**PROBLEM DETAILS**: Return all the entries word for word, minus the pictures.

***

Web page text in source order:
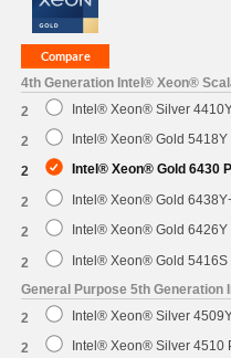
4th Generation Intel® Xeon®
2
Intel® Xeon® Silver
2 Intel® Xeon® Gold
2 Intel® Xeon® Gold 6430
2 Intel® Xeon® Gold
2 Intel® Xeon® Gold
2
Intel® Xeon® Gold
General Purpose 5th
2
Intel® Xeon® Silver
2 Intel® Xeon® Silver 4510

***

**ANSWER TO THIS PROBLEM**:
Web page text in source order:
4th Generation Intel® Xeon®
2
Intel® Xeon® Silver
2 Intel® Xeon® Gold
2 Intel® Xeon® Gold 6430
2 Intel® Xeon® Gold
2 Intel® Xeon® Gold
2
Intel® Xeon® Gold
General Purpose 5th
2
Intel® Xeon® Silver
2 Intel® Xeon® Silver 4510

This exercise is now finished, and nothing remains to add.